C'est un peu court jeune homme

L'aventure principale est composée de 30 missions dans lesquelles on incarnera l'un des deux Sonic ou la recrue que l'on a créée. Malheureusement, aucune d'entre-elles ne dure plus d'une poignée de minutes (en étant large, comptez au grand maximum 4 minutes pour terminer un niveau). À cela s'ajoute un niveau de difficulté extrêmement bas. En effet, mis à part sur quelques missions en toute fin de jeu, aucune ne constituera un challenge suffisant pour arriver jusqu'au bout sans obtenir la note maximale. C'est assez déconcertant, surtout que le niveau de difficulté est déjà fixé par défaut en "Difficile" et qu'il n'y en a pas d'autres au-dessus. Ce qui en fait une aventure assez courte (4 ou 5 heures maximum pour en arriver au bout, cinématique comprises), que l'on traverse sans avoir besoin de beaucoup de concentration. Le complétiste pourrait toujours participer à bon nombre de missions et défis secondaires, mais même en mettant le tout bout à bout, ça ne fait pas grand chose à se mettre sous la dent.

Les travers habituels

Malheureusement, en plus de s'avérer bien courts et faciles, les niveaux ne sont pas amusants à pratiquer non plus. Si l'on prend les stages en 3D, on retombe sur les pires travers des Sonic, dans lesquelles on enchaîne sur des rails. Plus que jamais il ne s'agit que de niveaux "couloirs" dans lesquels on se contente souvent d'appuyer sur une direction pour être spectateur jusqu'à la fin du niveau. Même chose pour les boss, qui ne représentent absolument aucun challenge. Et en ce qui concerne les niveaux en 2D, on est très loin de la qualité de Sonic Mania avec ses chemins multiples tous plus créatifs les uns que les autres. Il n'y a aucune imagination, aucune cohérence dans leur déroulement.

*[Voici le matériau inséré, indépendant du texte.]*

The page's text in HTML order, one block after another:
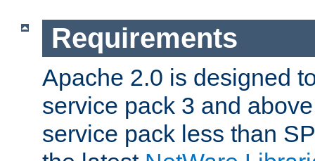
Requirements
Apache 2.0 is designed
service pack 3 and
service pack less than
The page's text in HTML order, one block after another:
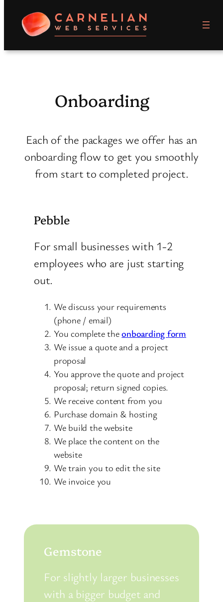
to
Onboarding
Each of the packages we offer has an
onboarding flow to get you smoothly
from start to completed project.
Pebble
For small businesses with 1-2
employees who are just starting
out.
We discuss your requirements
(phone / email)
You complete theonboarding form
We issue a quote and a project
proposal
You approve the quote and project
proposal; return signed copies.
We receive content from you
Purchase domain & hosting
We build the website
We place the content on the
website
We train you to edit the site
We invoice you
Gemstone
For slightly larger businesses
with a bigger budget and
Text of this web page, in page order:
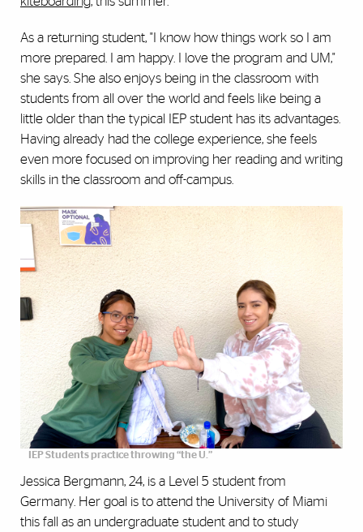
As a returning student, "I know how things work so I am
more prepared. I am happy. I love the program and UM,"
she says. She also enjoys being in the classroom with
students from all over the world and feels like being a
little older than the typical IEP student has its advantages.
Having already had the college experience, she feels
even more focused on improving her reading and writing
skills in the classroom and off-campus.
IEP Students practice throwing “the U.”
Jessica Bergmann, 24, is a Level 5 student from
Germany. Her goal is to attend the University of Miami
this fall as an undergraduate student and to study
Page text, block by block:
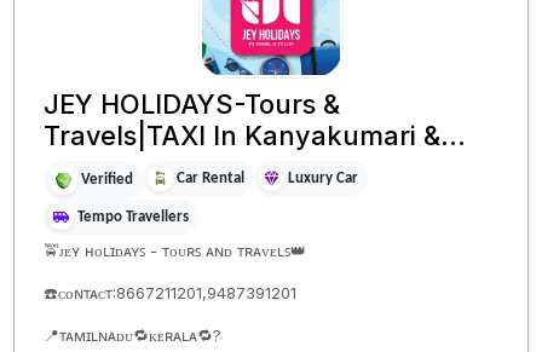
JEY HOLIDAYS-Tours &
Travels|TAXI In Kanyakumari &...
Verified Car Rental Luxury Car
Tempo Travellers
🚖ᴊᴇʏ ʜᴏʟɪᴅᴀʏꜱ - ᴛᴏᴜʀꜱ ᴀɴᴅ ᴛʀᴀᴠᴇʟꜱ👑
☎️ᴄᴏɴᴛᴀᴄᴛ:8667211201,9487391201
📍ᴛᴀᴍɪʟɴᴀᴅᴜ🔁ᴋᴇʀᴀʟᴀ🔁?
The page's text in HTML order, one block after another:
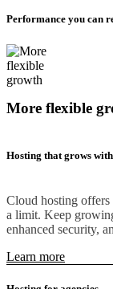
Performance you can
More flexible
Hosting that grows
Cloud hosting offers
a limit. Keep
enhanced security,
Learn more
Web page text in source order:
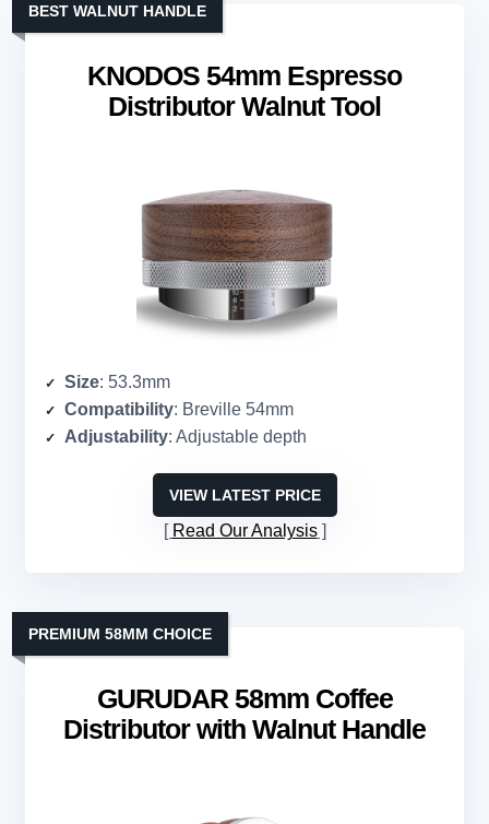
KNODOS 54mm Espresso
Distributor Walnut Tool
BEST WALNUT HANDLE
Size: 53.3mm
Compatibility: Breville 54mm
Adjustability: Adjustable depth
VIEW LATEST PRICE
Read Our Analysis
GURUDAR 58mm Coffee
Distributor with Walnut Handle
PREMIUM 58MM CHOICE
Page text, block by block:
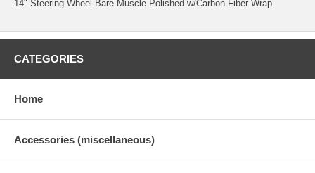
14" Steering Wheel Bare Muscle Polished w/Carbon Fiber Wrap
CATEGORIES
Home
Accessories (miscellaneous)
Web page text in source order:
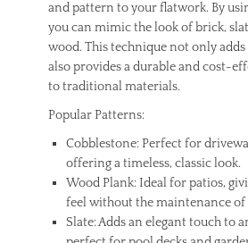
,
s
e
i
y
and pattern to your flatwork. By
you can mimic the look of brick,
wood. This technique not only
also provides a durable and cost-
to traditional materials.
Popular Patterns:
Cobblestone: Perfect for
offering a timeless, classic look.
Wood Plank: Ideal for patios,
feel without the maintenance of
Slate: Adds an elegant touch to
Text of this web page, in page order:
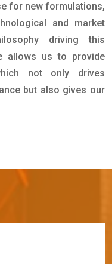
for new formulations,
and market
driving this
allows us to provide
not only drives
but also gives our
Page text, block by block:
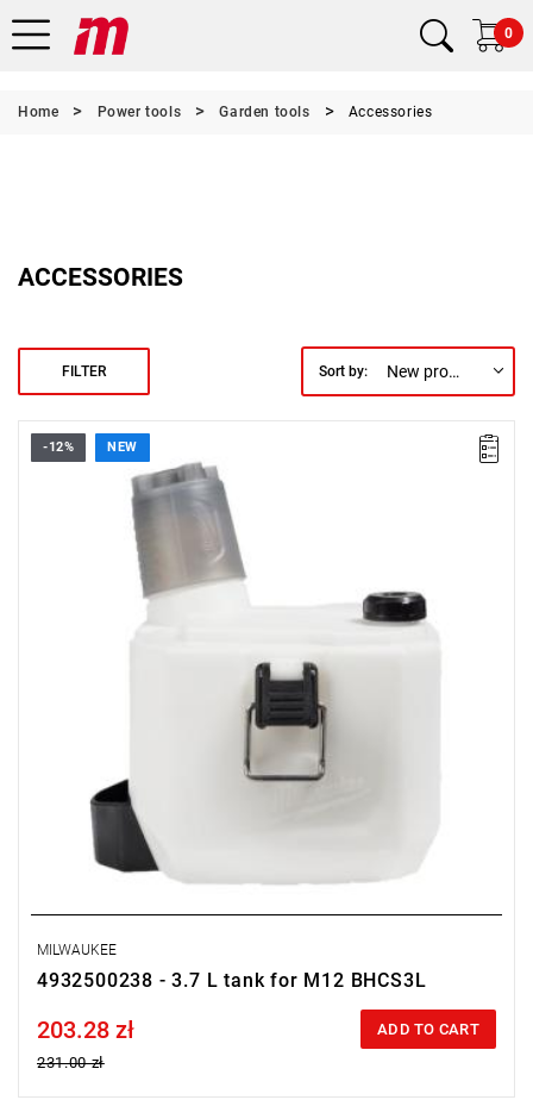
0
Home Power tools Garden tools Accessories
ACCESSORIES
FILTER Sort by: New products first
-12% NEW
MILWAUKEE
4932500238 - 3.7 L tank for M12 BHCS3L
Price tax included
203.28 zł
231.00 zł
ADD TO CART
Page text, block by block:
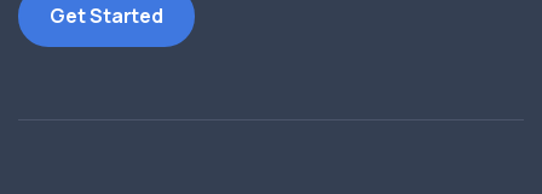
Get Started
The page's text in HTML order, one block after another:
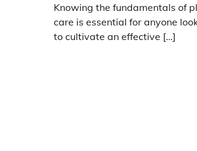
Knowing the fundamentals of
care is essential for anyone
to cultivate an effective […]
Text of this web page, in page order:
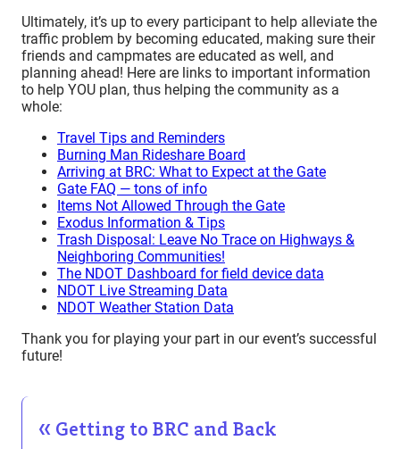
Ultimately, it’s up to every participant to help alleviate the
traffic problem by becoming educated, making sure their
friends and campmates are educated as well, and
planning ahead! Here are links to important information
to help YOU plan, thus helping the community as a
whole:
Travel Tips and Reminders
Burning Man Rideshare Board
Arriving at BRC: What to Expect at the Gate
Gate FAQ — tons of info
Items Not Allowed Through the Gate
Exodus Information & Tips
Trash Disposal: Leave No Trace on Highways &
Neighboring Communities!
The NDOT Dashboard for field device data
NDOT Live Streaming Data
NDOT Weather Station Data
Thank you for playing your part in our event’s successful
future!
Getting to BRC and Back
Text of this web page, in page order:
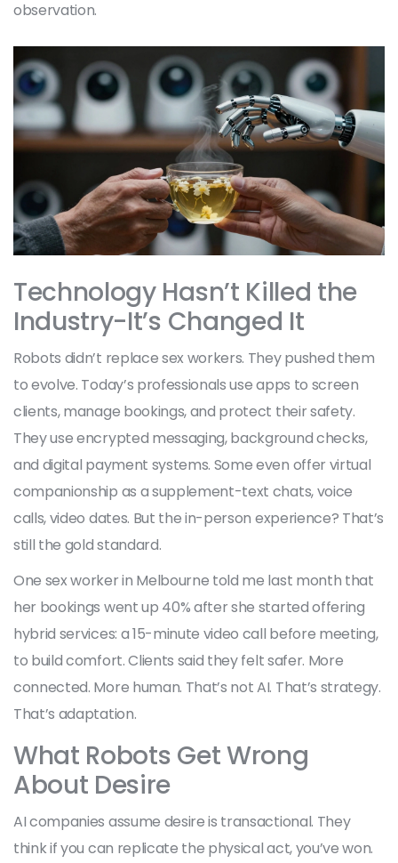
observation.
Technology Hasn’t Killed the
Industry-It’s Changed It
Robots didn’t replace sex workers. They pushed them
to evolve. Today’s professionals use apps to screen
clients, manage bookings, and protect their safety.
They use encrypted messaging, background checks,
and digital payment systems. Some even offer virtual
companionship as a supplement-text chats, voice
calls, video dates. But the in-person experience? That’s
still the gold standard.
One sex worker in Melbourne told me last month that
her bookings went up 40% after she started offering
hybrid services: a 15-minute video call before meeting,
to build comfort. Clients said they felt safer. More
connected. More human. That’s not AI. That’s strategy.
That’s adaptation.
What Robots Get Wrong
About Desire
AI companies assume desire is transactional. They
think if you can replicate the physical act, you’ve won.
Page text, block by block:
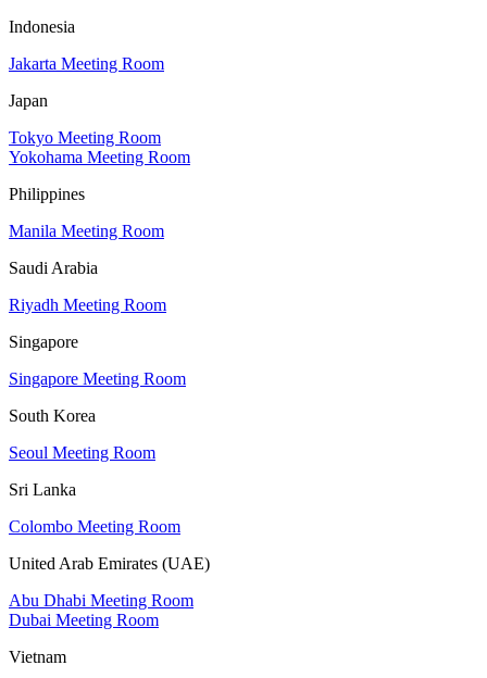
Indonesia
Jakarta Meeting Room
Japan
Tokyo Meeting Room
Yokohama Meeting Room
Philippines
Manila Meeting Room
Saudi Arabia
Riyadh Meeting Room
Singapore
Singapore Meeting Room
South Korea
Seoul Meeting Room
Sri Lanka
Colombo Meeting Room
United Arab Emirates (UAE)
Abu Dhabi Meeting Room
Dubai Meeting Room
Vietnam
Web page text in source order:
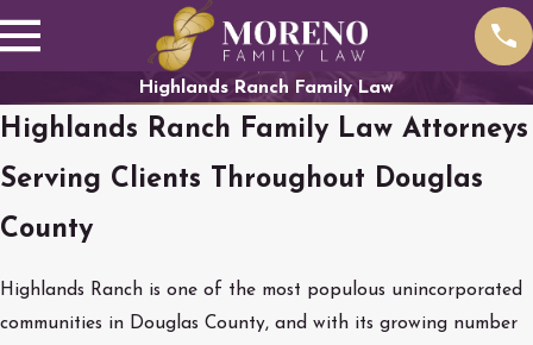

À cela s'ajoute enfin une maniabilité contestable. On retrouve une inertie exagérée dans les déplacements, qui rend pénibles les très rares moments demandant de la dextérité manette en main. À vrai dire, les quelques fois où l'on meurt, c'est beaucoup plus souvent dû à un problème de maniabilité qu'à une réelle difficulté de gameplay. Si l'on met bout à bout tous ces aspects négatifs, il paraît évident que la Sonic Team est loin d'avoir rempli le contrat. Ironiquement, Sonic Forces marque un certain retour à la normale. Malheureusement, on parle ici de médiocrité, prouvant qu'il faudra considérer Sonic Mania comme une belle parenthèse, bien plus recommandable que ce qui nous est proposé ici.